第4話 (26)

「イヤ。交際したくない」

「は?……あ…ぁ、アハハハ。そうだよな~。いや、ごめん。ちょっと冗談のつもりだったんだが……本気で言うわけないじゃん?

 だって……こうやって振られて関係壊れるのとかレイラに殺される以上にイヤだし~」


 ……ほら、覚悟していた事だろ?大丈夫だ。おう、俺は…大……丈夫…。


「あ、ごめんな。ちょっと外の空気当たってくる。ついでになんか買ってきてほしいものとかあるか?」

「ないわ」

「そ、そうか。じゃ、行ってくる」


 ……馬鹿野郎……。


「はぁ……財布忘れてるし……。

 あんなスラスラリュートが言えるなんて…絶対振られたら冗談めかすつもり…というかそうだったし…。
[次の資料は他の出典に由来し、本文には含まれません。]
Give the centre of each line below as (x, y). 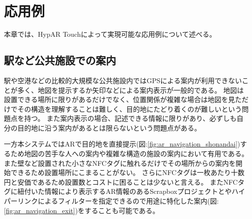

 …そういうのは本気で言って欲しいのよっ!あのヘタレ!」


 クッションを壁に投げつけてリュートの布団にダイブした。


「もぉ………あのぉ……ばかぁ………えへへへ……」


 リュートの匂いの染みついた枕に顔を埋めると頭が熔ける。

 …気恥ずかしくなって足をバタバタするとリュートの匂いが舞い上がった。


「…ゃった…。リュートに…冗談だけど…"しゅき"って……えへへ…」


 幸せな気分になっている途中で気付いた。


「…あ…あのヘタレだから…もう仕掛けてきてくれない…のかな?」


ーー同刻ーー


「うわぁぁぁぁぁああ!」


 誰も居ない暗い公園。男が1人号泣していた。


「ひっぐ……ぁ…………ぁぁぁ…んっ……」


 …俺の事…好きじゃないって……。…俺の事…好きじゃ……ない?……。


「うわぁぁぁぁぁぁっ!」

「坊主青春だな~!」


 酔っ払ったジジイがリュートに絡みつくが、リュートは嘆いて体を大きく揺すり、ジジイは振り飛ばされる。


「………人生間違えた………」


 とぼとぼと歩く姿はとても影が差していたと聞く。


ーー十数分後ーー


「ただいま……」

「あ、リュート!お帰りっ!」

「……ぁ……んっ…ぐっ……」


 泣きはらした顔をして…私にしがみついてきた。


「なぁ!何が駄目なんだよぉぉぉぉぉおお!」

「え…ちょリュート……酒臭っ!」

「れいらぁ………」


 ……酒臭いのだけは我慢できないわ。ミントの丸薬常備してて正解ね。


「ほら、これ食べなさい」

「れいらぁぁぁぁああっ!」

「………教えてあげるわ」

「何!?俺の悪かったのは何っ!全部直すから!どこがイヤなんだ!?」

「……冗談めかして言うことよ。そういうのは……やっぱり本気で言って欲しい……」

「………」


 さっきから全体重を私にかけるのは止めてもらっていいかしら……。


「……リュート?」

「………」


 穏やかな寝息が聞こえた。……私の恋は成就しそうにない。



^^^^

小さなどんでん返しその1


てかこれで終わると思った?そんな簡単な関係じゃねぇよ二人は。